Frente al hecho, reaccionó el diputado del Movimiento Autonomista, Gabriel Boric, quien, luego de que en octubre de 2018 se internase voluntariamente en el Hospital Psiquiátrico de la Universidad de Chile para tratar su Trastorno Obsesivo Compulsivo (TOC), ha visibilizado el tema de salud mental: «Nuevo suicidio en el metro. Una persona más a la que no alcanzamos a llegar como sociedad. Quizás qué penas y angustias tenía que no pudo soportar… El acceso a la salud mental debe ser una prioridad como país», twitteó.

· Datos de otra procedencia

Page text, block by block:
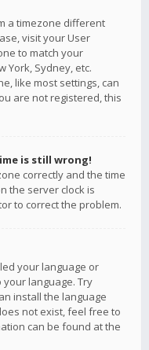
a timezone different
visit your User
to match your
York, Sydney, etc.
like most settings, can
are not registered, this
is still wrong!
correctly and the time
the server clock is
to correct the problem.
your language or
language. Try
install the language
not exist, feel free to
can be found at the
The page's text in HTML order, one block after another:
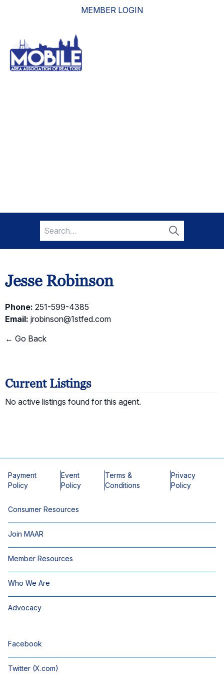
MEMBER LOGIN
Search
for:
Search
Jesse Robinson
Phone: 251-599-4385
Email: jrobinson@1stfed.com
← Go Back
Current Listings
No active listings found for this agent.
Payment
Policy
Event
Policy
Terms &
Conditions
Privacy
Policy
Consumer Resources
Join MAAR
Member Resources
Who We Are
Advocacy
Facebook
Twitter (X.com)
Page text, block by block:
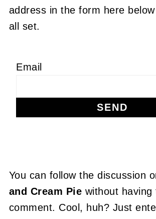
address in the form here
all set.
Email
You can follow the discussion
and Cream Pie without having
comment. Cool, huh? Just
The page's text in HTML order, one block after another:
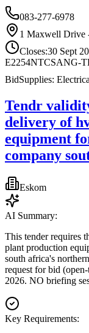
083-277-6978
1 Maxwell Drive
Closes:30 Sept
E2254NTCSANG-
BidSupplies:
Tendr
delivery of
equipment
company
Eskom
AI Summary:
This tender requires
plant production
south africa's
request for bid
2026. NO briefing
Key Requirements:
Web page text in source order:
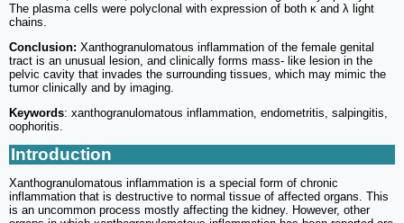
The plasma cells were polyclonal with expression of both κ and λ light
chains.
Conclusion: Xanthogranulomatous inflammation of the female genital
tract is an unusual lesion, and clinically forms mass- like lesion in the
pelvic cavity that invades the surrounding tissues, which may mimic the
tumor clinically and by imaging.
Keywords: xanthogranulomatous inflammation, endometritis, salpingitis,
oophoritis.
Introduction
Xanthogranulomatous inflammation is a special form of chronic
inflammation that is destructive to normal tissue of affected organs. This
is an uncommon process mostly affecting the kidney. However, other
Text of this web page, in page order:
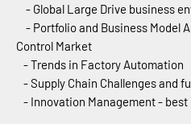
- Global Large Drive business
- Portfolio and Business Model
Control Market
- Trends in Factory Automation
- Supply Chain Challenges and
- Innovation Management -
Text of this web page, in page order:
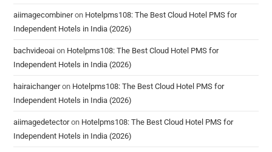
aiimagecombineron Hotelpms108: The Best Cloud Hotel PMS for
Independent Hotels in India (2026)
bachvideoai on Hotelpms108: The Best Cloud Hotel PMS for
Independent Hotels in India (2026)
hairaichangeron Hotelpms108: The Best Cloud Hotel PMS for
Independent Hotels in India (2026)
aiimagedetectoron Hotelpms108: The Best Cloud Hotel PMS for
Independent Hotels in India (2026)
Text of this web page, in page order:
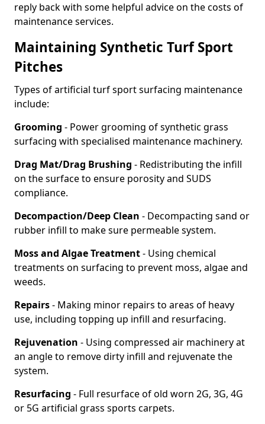
reply back with some helpful advice on the costs of
maintenance services.
Maintaining Synthetic Turf Sport
Pitches
Types of artificial turf sport surfacing maintenance
include:
Grooming - Power grooming of synthetic grass
surfacing with specialised maintenance machinery.
Drag Mat/Drag Brushing - Redistributing the infill
on the surface to ensure porosity and SUDS
compliance.
Decompaction/Deep Clean - Decompacting sand or
rubber infill to make sure permeable system.
Moss and Algae Treatment- Using chemical
treatments on surfacing to prevent moss, algae and
weeds.
Repairs- Making minor repairs to areas of heavy
use, including topping up infill and resurfacing.
Rejuvenation - Using compressed air machinery at
an angle to remove dirty infill and rejuvenate the
system.
Resurfacing - Full resurface of old worn 2G, 3G, 4G
or 5G artificial grass sports carpets.
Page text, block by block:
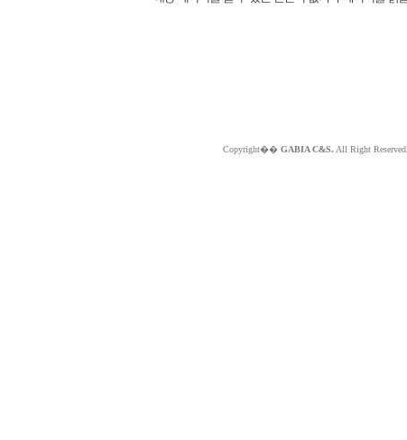
Copyright�� GABIA C&S. All Right Reserved.
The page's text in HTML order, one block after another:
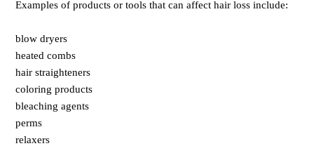
Examples of products or tools that can affect hair loss include:
blow dryers
heated combs
hair straighteners
coloring products
bleaching agents
perms
relaxers

«Tenemos una crisis de salud mental que no se hace explícita o tan evidente porque los padecimientos relacionados a la salud mental no siempre se ven hacia fuera. Yo siempre digo que tú no ves una mano sangrando o un hueso quebrado porque muchas veces el dolor se lleva por dentro, pero sin embargo existe, es real, la gente lo padece y está generando consecuencias graves en nuestra población», expresó Boric.

No obstante, y fuera de todo pronóstico, existen personas que, frente a estos hechos y a la información de los mismos en medios de comunicación online, responden con indolencia y violencia. Ejemplo de estas instancias fue la persona que luego del suicidio de un hombre en el Costanera center subió a su cuenta de Twitter una fotografía del suceso mientras promocionaba atributos de la cámara de su teléfono móvil. Posteriormente su cuenta fue desactivada.

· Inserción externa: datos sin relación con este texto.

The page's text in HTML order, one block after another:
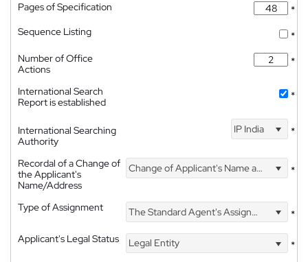
Pages of Specification
*
Sequence Listing
*
Number of Office
Actions
*
International Search
Report is established
*
International Searching
Authority
IP India *
Recordal of a Change of
the Applicant's
Name/Address
Change of Applicant's Name and Address *
Type of Assignment The Standard Agent's Assignment
*
Applicant's Legal Status
Legal Entity
*
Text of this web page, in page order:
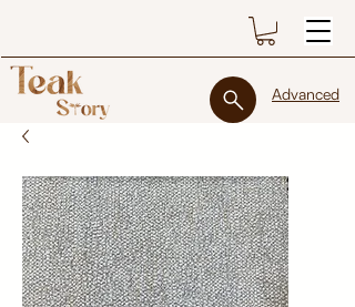
Advanced
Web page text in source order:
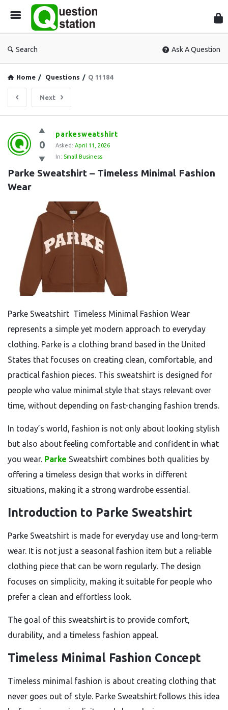
Search Ask A Question
Home / Questions / Q 11184
Next
Question
Station
Latest
Questions
0
parkesweatshirt
Asked: April 11, 2026
In: Small Business
Parke Sweatshirt – Timeless Minimal Fashion
Wear
Parke Sweatshirt Timeless Minimal Fashion Wear
represents a simple yet modern approach to everyday
clothing. Parke is a clothing brand based in the United
States that focuses on creating clean, comfortable, and
practical fashion pieces. This sweatshirt is designed for
people who value minimal style that stays relevant over
time, without depending on fast-changing fashion trends.
In today’s world, fashion is not only about looking stylish
but also about feeling comfortable and confident in what
you wear. Parke Sweatshirt combines both qualities by
offering a timeless design that works in different
situations, making it a strong wardrobe essential.
Introduction to Parke Sweatshirt
Parke Sweatshirt is made for everyday use and long-term
wear. It is not just a seasonal fashion item but a reliable
clothing piece that can be worn regularly. The design
focuses on simplicity, making it suitable for people who
prefer a clean and effortless look.
The goal of this sweatshirt is to provide comfort,
durability, and a timeless fashion appeal.
Timeless Minimal Fashion Concept
Timeless minimal fashion is about creating clothing that
never goes out of style. Parke Sweatshirt follows this idea
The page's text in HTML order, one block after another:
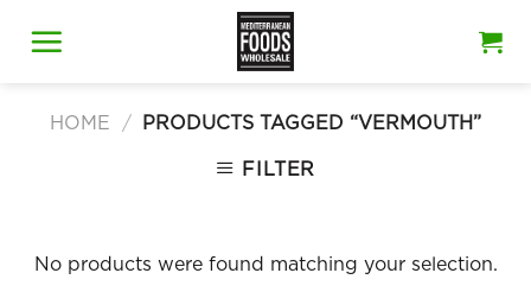
HOME / PRODUCTS TAGGED “VERMOUTH”
FILTER
No products were found matching your selection.

«Tenemos una sociedad muy poco protectora, la que cada vez te lleva más hacia el individualismo, a un egoísmo y a que ‘yo voy por mi camino y todo lo que lo interrumpa es un molestia’. Hay una naturalización de la violencia que hace que uno no se sorprenda y genera morbo: uno ve violencia por todas partes, a cada rato, se naturaliza y nos deja de impactar e importar el otro, por lo tanto el suicidio, el problema del otro, es suyo, ya no es mío, pero me afecta a mí en mi individualidad», manifiesta María Fernanda Pérez, psicóloga, respecto a estas situaciones de indolencia, agregando que «el adulto ya no tiene las redes de protección de antes, hablar con el vecino, hacer vida en comunidad, cada vez es más solitario todo, estamos cada vez más ensimismados: ya no nos miramos los unos a los otros».

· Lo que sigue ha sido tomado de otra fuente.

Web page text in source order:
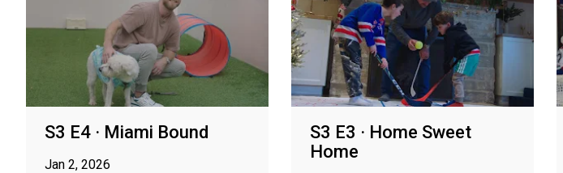
S3 E4 · Miami Bound
Jan 2, 2026
S3 E3 · Home Sweet
Home
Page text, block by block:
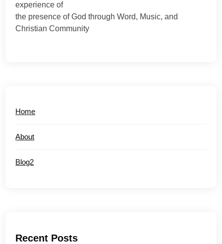
experience of
the presence of God through Word, Music, and
Christian Community
Home
About
Blog2
Recent Posts
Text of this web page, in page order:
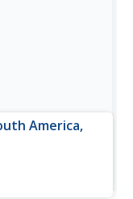
America,
showing
depths.
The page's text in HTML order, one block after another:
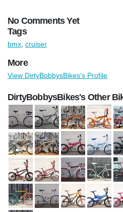
No Comments Yet
Tags
bmx cruiser
More
View DirtyBobbysBikes's Profile
DirtyBobbysBikes's Other
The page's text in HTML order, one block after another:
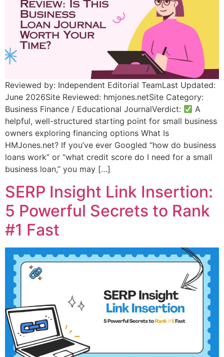
Reviewed by: Independent Editorial TeamLast Updated:
June 2026Site Reviewed: hmjones.netSite Category:
Business Finance / Educational JournalVerdict:
A
helpful, well-structured starting point for small business
owners exploring financing options What Is
HMJones.net? If you’ve ever Googled “how do business
loans work” or “what credit score do I need for a small
business loan,” you may […]
SERP Insight Link Insertion:
5 Powerful Secrets to Rank
#1 Fast

Es importante señalar que el suicidio no es catalogado como enfermedad mental, sino que uno de sus factores de riesgo corresponde a la existencia de un trastorno mental. Un tipo de trastorno mental corresponde a la depresión, la cual actualmente afecta a un 10% de la población en Chile, quienes presentan síntomas de, por ejemplo, baja en el ánimo, trastornos alimentarios, del sueño (insomnio e hipersomnia), angustia, y en su estado más avanzado, es posible que aparezcan «ideas de que no vale la pena vivir, y finalmente ideas de muerte y suicidas», según expresó a T13 Pedro Retamal, Psiquiatra y académico de la Universidad de Chile.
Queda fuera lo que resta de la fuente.